I've used approx. 90g out of the bag. The Mrs isn't keen on it (and isn't sure why). I think it's ok but not great. So i'm going to pass it on.

Anyone fancy a trade?


----------



## ChiarasDad (Mar 21, 2010)

This is a very generous offer, but what a shame you're not enjoying it!

I hope someone will take you up on your very kind offer, because it would be a shame to waste this.

In case you want to give it another try, IMO it's very fine coffee, but it likes to be updosed: I use 20g in a "regular" triple basket, though the VST basket lets me get by with 18g (looking forward to my VST triple one of these days).
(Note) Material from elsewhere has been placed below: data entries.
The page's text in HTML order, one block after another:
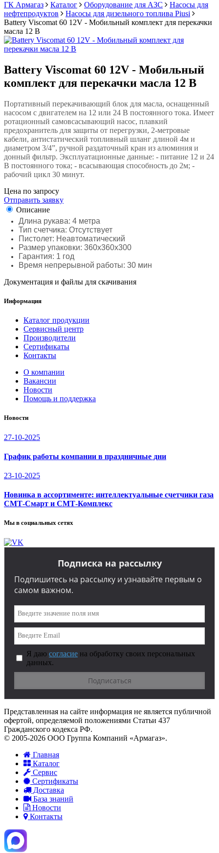
ГК Армагаз
Каталог Оборудование для АЗС
Насосы для
нефтепродуктов
Насосы для дизельного топлива Piusi
Battery Viscomat 60 12V - Мобильный комплект для перекачки
масла 12 В
Battery Viscomat 60 12V - Мобильный
комплект для перекачки масла 12 В
Портативный перекачивающий блок для масла, оснащенный
насосом с двигателем на 12 или 24 В постоянного тока. Имеет
ротационный самовсасывающий насос, плавкий
предохранитель для защиты от перегрузки, 2-метровые
кабели, антистатический топливный шланг длиной 4м и
диаметром 3/4”, ручной раздаточный кран из алюминия и
донный фильтр. Эксплуатационные данные: - питание 12 и 24
В постоянного тока; - всасывающая способность до 2м; -
рабочий цикл 30 минут.
Цена по запросу
Отправить заявку
Описание
Длина рукава: 4 метра
Тип счетчика: Отсутствует
Пистолет: Неавтоматический
Размер упаковки: 360х360х300
Гарантия: 1 год
Время непрерывной работы: 30 мин
Документация и файлы для скачивания
Информация
Каталог продукции
Сервисный центр
Производители
Сертификаты
Контакты
О компании
Вакансии
Новости
Помощь и поддержка
Новости
27-10-2025
График работы компании в праздничные дни
23-10-2025
Новинка в ассортименте: интеллектуальные счетчики газа
СМТ-Смарт и СМТ-Комплекс
Мы в социальных сетях
Подписка на рассылку
Подпишитесь на рассылку и узнавайте первым о
самом важном.
Я даю согласие на обработку своих персональных
данных.
Представленная на сайте информация не является публичной
офертой, определяемой положениями Статьи 437
Гражданского кодекса РФ.
© 2005-2026 ООО Группа Компаний «Армагаз».
Главная
Каталог
Сервис
Сертификаты
Доставка
База знаний
Новости
Контакты
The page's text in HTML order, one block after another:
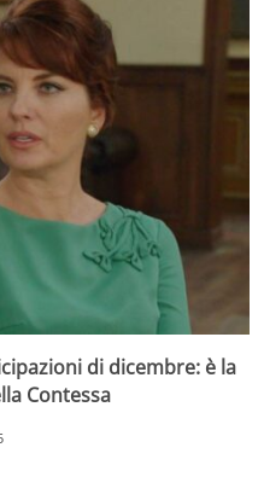
di dicembre: è la
Contessa
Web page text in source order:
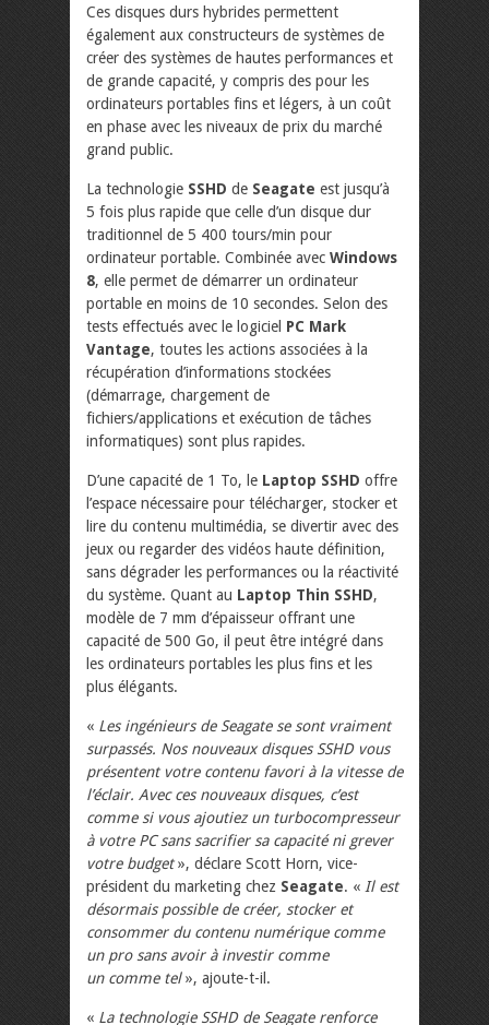
Ces disques durs hybrides permettent
également aux constructeurs de systèmes de
créer des systèmes de hautes performances et
de grande capacité, y compris des pour les
ordinateurs portables fins et légers, à un coût
en phase avec les niveaux de prix du marché
grand public.
La technologie SSHD de Seagate est jusqu’à
5 fois plus rapide que celle d’un disque dur
traditionnel de 5 400 tours/min pour
ordinateur portable. Combinée avec Windows
8, elle permet de démarrer un ordinateur
portable en moins de 10 secondes. Selon des
tests effectués avec le logiciel PC Mark
Vantage, toutes les actions associées à la
récupération d’informations stockées
(démarrage, chargement de
fichiers/applications et exécution de tâches
informatiques) sont plus rapides.
D’une capacité de 1 To, le Laptop SSHD offre
l’espace nécessaire pour télécharger, stocker et
lire du contenu multimédia, se divertir avec des
jeux ou regarder des vidéos haute définition,
sans dégrader les performances ou la réactivité
du système. Quant au Laptop Thin SSHD,
modèle de 7 mm d’épaisseur offrant une
capacité de 500 Go, il peut être intégré dans
les ordinateurs portables les plus fins et les
plus élégants.
« Les ingénieurs de Seagate se sont vraiment
surpassés. Nos nouveaux disques SSHD vous
présentent votre contenu favori à la vitesse de
l’éclair. Avec ces nouveaux disques, c’est
comme si vous ajoutiez un turbocompresseur
à votre PC sans sacrifier sa capacité ni grever
votre budget», déclare Scott Horn, vice-
président du marketing chez Seagate. « Il est
désormais possible de créer, stocker et
consommer du contenu numérique comme
un pro sans avoir à investir comme
un comme tel», ajoute-t-il.
« La technologie SSHD de Seagate renforce
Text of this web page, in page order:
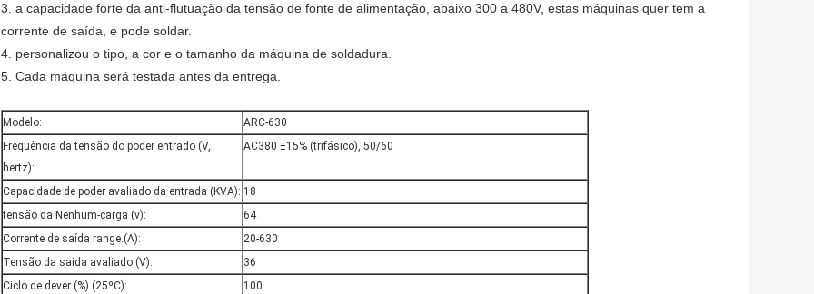
3. a capacidade forte da anti-flutuação da tensão de fonte de alimentação, abaixo 300 a 480V, estas máquinas quer tem a
corrente de saída, e pode soldar.
4. personalizou o tipo, a cor e o tamanho da máquina de soldadura.
5. Cada máquina será testada antes da entrega.
Modelo:
ARC-630
Frequência da tensão do poder entrado (V,
hertz):
AC380 ±15% (trifásico), 50/60
Capacidade de poder avaliado da entrada (KVA): 18
tensão da Nenhum-carga (v):
64
Corrente de saída range.(A):
20-630
Tensão da saída avaliado (V):
36
Ciclo de dever (%) (25ºC):
100
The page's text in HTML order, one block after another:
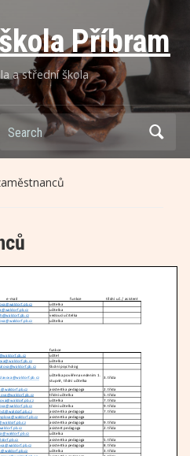
Příbram
a střední škola
Search

You might also try going ristretto - my favourite shots currently are about 38 seconds for a 20g-22g shot, out of 18g of beans. (FWIW I'm brewing at about 95C. I'm not sure how much control you have over that with your equipment.)
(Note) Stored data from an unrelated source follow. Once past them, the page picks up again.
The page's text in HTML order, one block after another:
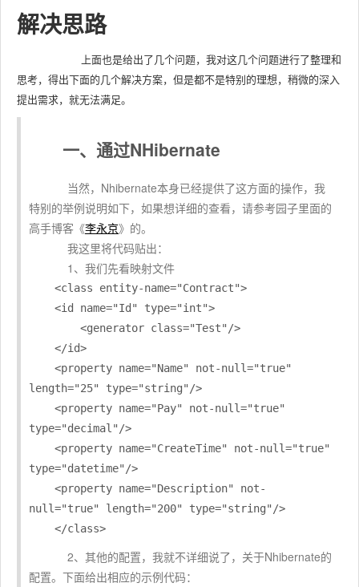
解决思路
上面也是给出了几个问题，我对这几个问题进行了整理和
思考，得出下面的几个解决方案，但是都不是特别的理想，稍微的深入
提出需求，就无法满足。
一、通过NHibernate
当然，Nhibernate本身已经提供了这方面的操作，我
特别的举例说明如下，如果想详细的查看，请参考园子里面的
高手博客《李永京》的。
我这里将代码贴出：
1、我们先看映射文件
length="25" type="string"/>
type="decimal"/>
type="datetime"/>
null="true" length="200" type="string"/>
    </class>
2、其他的配置，我就不详细说了，关于Nhibernate的
配置。下面给出相应的示例代码：
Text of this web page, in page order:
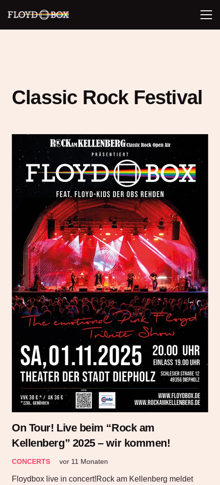
Classic Rock Festival
On Tour! Live beim “Rock am
Kellenberg” 2025 – wir kommen!
CONCERTS vor 11 Monaten
Floydbox live in concert!Rock am Kellenberg meldet
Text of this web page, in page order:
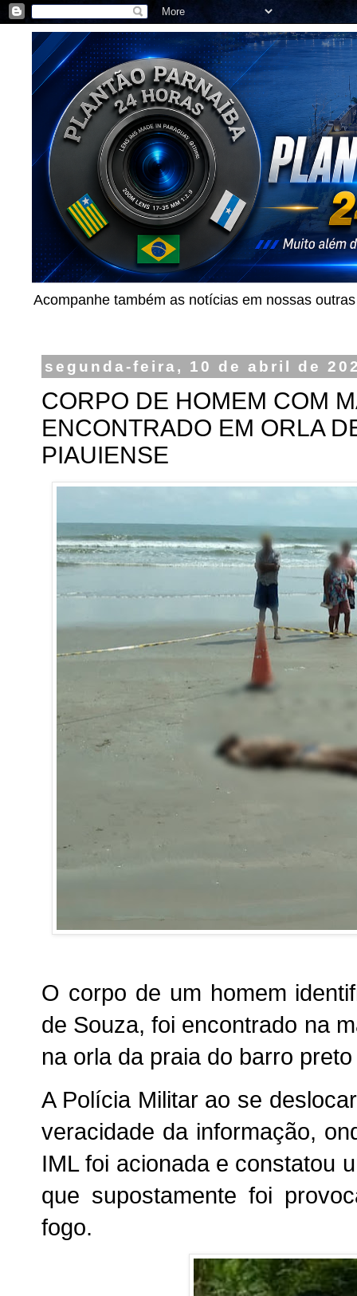
Acompanhe também as notícias em nossas
segunda-feira, 10 de abril de
CORPO DE HOMEM COM
ENCONTRADO EM ORLA
PIAUIENSE
O corpo de um homem
de Souza, foi encontrado na
na orla da praia do barro
A Polícia Militar ao se
veracidade da informação,
IML foi acionada e constatou
que supostamente foi
fogo.
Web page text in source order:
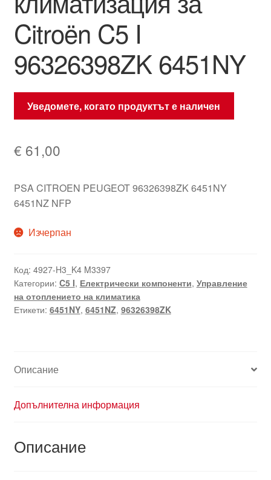
Citroën C5 I
96326398ZK 6451NY
Уведомете, когато продуктът е наличен
€ 61,00
PSA CITROEN PEUGEOT 96326398ZK 6451NY
6451NZ NFP
Изчерпан
Код: 4927-H3_K4 M3397
Категории: C5 I, Електрически компоненти, Управление
на отоплението на климатика
Етикети: 6451NY, 6451NZ, 96326398ZK
Описание
Допълнителна информация
Описание
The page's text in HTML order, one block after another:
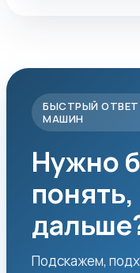
БЫСТРЫЙ
МАШИН
Нужно
Подскажем,
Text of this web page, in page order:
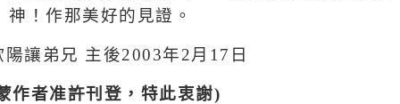
神！作那美好的見證。
陽讓弟兄 主後2003年2月 17 日
作者准許刊登，特此衷謝)
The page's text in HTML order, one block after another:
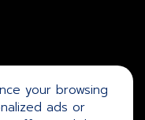
your browsing
ads or
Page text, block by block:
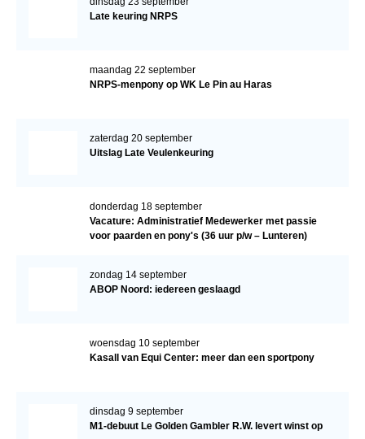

But I do know what you mean. Sometimes an acclaimed coffee just doesn't become a personal favourite, for whatever reason. I never got along very well with last year's Square Mile Autumn Espresso, myself.


----------



## Scotty (Mar 21, 2011)

I am using 19g of coffee and I've pulled a 27g and a 40g shot using my VST 18g basket, just by altering the grind. I think it's ok if unspectacular but the mrs really doesn't like it.


----------



## MikeHag (Mar 13, 2011)

Hi Scotty. I agree with ChariasDad that it seems a shame. Personal taste is everything of course, but as you didn't like some beans from Hasbean previously do you think there's any chance there are parameters other than dose that you might need to tweak? For example, it could be that your Silvia's boiler thermostat runs a little hot/cold maybe, which would have an impact on every bag of beans you buy. Do you have any temperature surfing routine? With my Gaggia I always do two or three 2oz flushes before my shot, and I believe AndyL routinely flicks his steam switch on for a few seconds to raise the temperature a few degrees... which he said improved the flavours he gets. Just a suggestion







May be worth reading his post about testing your group head temperature using a polystyrene cup.
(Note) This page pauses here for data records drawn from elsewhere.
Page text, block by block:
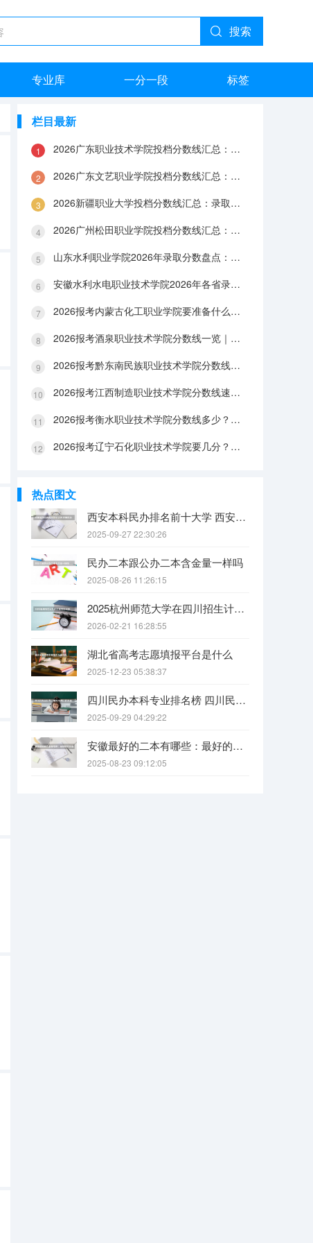
搜索
专业库 一分一段 标签
栏目最新
2026广东职业技术学院投档分数线汇总：录取分数、报到与就业数据
2026广东文艺职业学院投档分数线汇总：录取分数、报到与就业数据
2026新疆职业大学投档分数线汇总：录取分数、报到与就业数据
2026广州松田职业学院投档分数线汇总：录取分数、报到与就业数据
山东水利职业学院2026年录取分数盘点：宿舍、费用、就业与FAQ
安徽水利水电职业技术学院2026年各省录取分数：报到手续、费用与就业数据
2026报考内蒙古化工职业学院要准备什么？分数线与入学全攻略
2026报考酒泉职业技术学院分数线一览｜手续办理与FAQ解答
2026报考黔东南民族职业技术学院分数线参考｜生活条件与入学流程
2026报考江西制造职业技术学院分数线速查｜生活成本与FAQ解答
2026报考衡水职业技术学院分数线多少？附报到流程与生活指南
2026报考辽宁石化职业技术学院要几分？分数线与生活成本详解
热点图文
西安本科民办排名前十大学 西安民办本科院校排名
2025-09-27 22:30:26
民办二本跟公办二本含金量一样吗
2025-08-26 11:26:15
2025杭州师范大学在四川招生计划是什么（2026参考）
2026-02-21 16:28:55
湖北省高考志愿填报平台是什么
2025-12-23 05:38:37
四川民办本科专业排名榜 四川民办本科院校排名
2025-09-29 04:29:22
安徽最好的二本有哪些：最好的民办本科，最好的公办二本大学
2025-08-23 09:12:05
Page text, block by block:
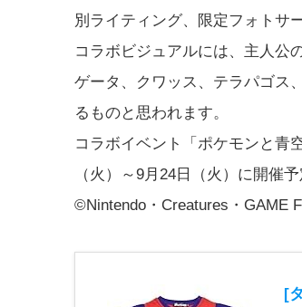
別ライティング、限定フォトサ
コラボビジュアルには、主人公
ゲータ、クワッス、テラパゴス
るものと思われます。
コラボイベント「ポケモンと青
（火）～9月24日（火）に開催
©Nintendo・Creatures・GAME
[
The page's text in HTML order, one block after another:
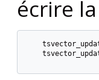
écrire
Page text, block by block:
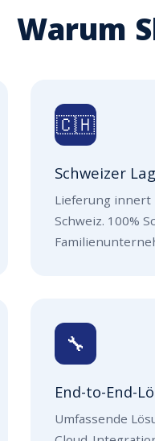
Warum
🇨🇭
Schweizer
Lieferung innert
Schweiz. 100%
🔧
End-to-End-
Umfassende
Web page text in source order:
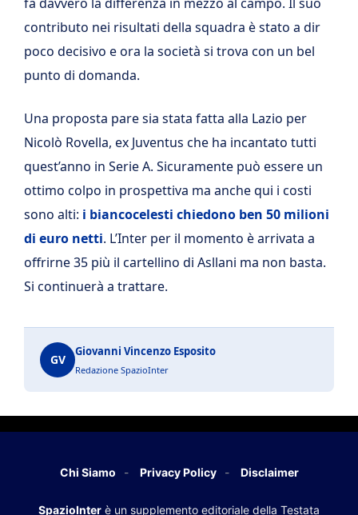
contributo nei risultati della squadra è stato a dir
poco decisivo e ora la società si trova con un bel
punto di domanda.
Una proposta pare sia stata fatta alla Lazio per
Nicolò Rovella, ex Juventus che ha incantato tutti
quest’anno in Serie A. Sicuramente può essere un
ottimo colpo in prospettiva ma anche qui i costi
sono alti: i biancocelesti chiedono ben 50 milioni
di euro netti. L’Inter per il momento è arrivata a
offrirne 35 più il cartellino di Asllani ma non basta.
Si continuerà a trattare.
GV
Giovanni Vincenzo Esposito
Redazione SpazioInter
Chi Siamo Privacy Policy Disclaimer
SpazioInter è un supplemento editoriale della Testata
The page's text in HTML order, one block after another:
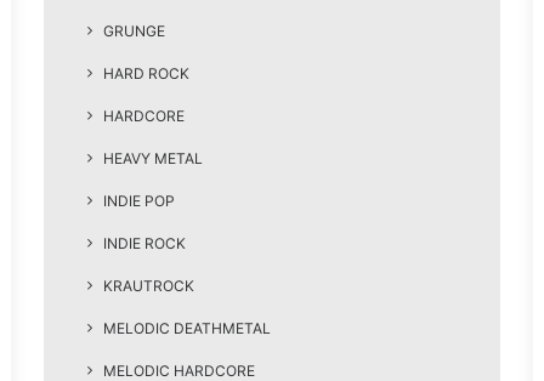
GRUNGE
HARD ROCK
HARDCORE
HEAVY METAL
INDIE POP
INDIE ROCK
KRAUTROCK
MELODIC DEATHMETAL
MELODIC HARDCORE

Anyway, I'd be interested in taking them off your hands but to be honest the postage costs these days don't make it practical for me.

Cheers!


----------



## Scotty (Mar 21, 2011)

There's a link between the two coffee's we didn't like and we wouldn't have bought both based on the descriptors.

The first was an in my mug from has bean which was big on prunes which we both hate but because it's an in my mug sub you just receive it automatically.

The summer espresso mentions Figs and raisins on the bag but not on the site, Which is another couple of things we both don't like. If this had been on the site i wouldn't have bought this bag. I'm actually tempted to send square mile an email to point this out.

Just enjoying this weeks in my mug, which is superb!


----------



## MikeHag (Mar 13, 2011)

Aah well that explains it








And you've also just helped me realise what kind of fruit trees those are, growing down the bottom of our garden!


----------



## Scotty (Mar 21, 2011)

Mike, PM me your address and i'll get them posted to you. I'd rather pay £2 for someone to enjoy them than bin them.


----------



## MikeHag (Mar 13, 2011)

OK Scotty - thanks. PM me yours too and I'll whizz you some of the Lusty Glaze from Hands On that we've been drinking. Not a fig or prune in sight... at least not as far as I can tell







)


----------